» The problem:
All records below must be written out exactly, with the pictures excluded.
Segment Start: Dataset
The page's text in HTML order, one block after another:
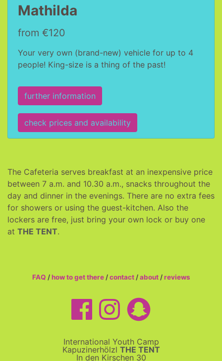
Mathilda
from €120
Your very own (brand-new) vehicle for up to 4
people! King-size is a thing of the past!
further information
check prices and availability
The Cafeteria serves breakfast at an inexpensive price
between 7 a.m. and 10.30 a.m., snacks throughout the
day and dinner in the evenings. There are no extra fees
for showers or using the guest-kitchen. Also the
lockers are free, just bring your own lock or buy one
at THE TENT.
FAQ /how to get there/contact/about/reviews
International Youth Camp
Kapuzinerhölzl THE TENT
In den Kirschen 30
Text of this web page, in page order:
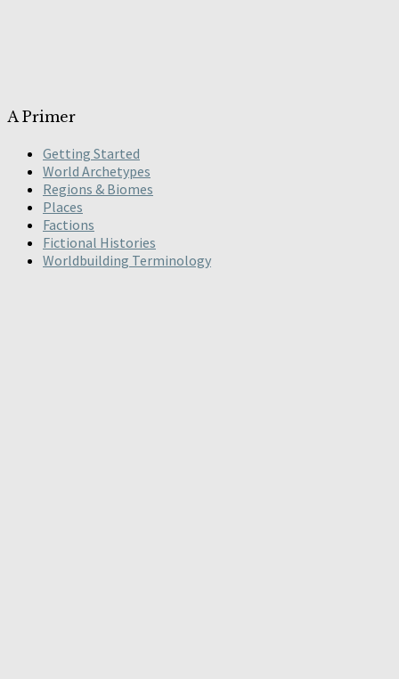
Segment End: Dataset
» Finished exercise:
The page's text in HTML order, one block after another:
Mathilda
from €120
Your very own (brand-new) vehicle for up to 4
people! King-size is a thing of the past!
further information
check prices and availability
The Cafeteria serves breakfast at an inexpensive price
between 7 a.m. and 10.30 a.m., snacks throughout the
day and dinner in the evenings. There are no extra fees
for showers or using the guest-kitchen. Also the
lockers are free, just bring your own lock or buy one
at THE TENT.
FAQ /how to get there/contact/about/reviews
International Youth Camp
Kapuzinerhölzl THE TENT
In den Kirschen 30
Text of this web page, in page order:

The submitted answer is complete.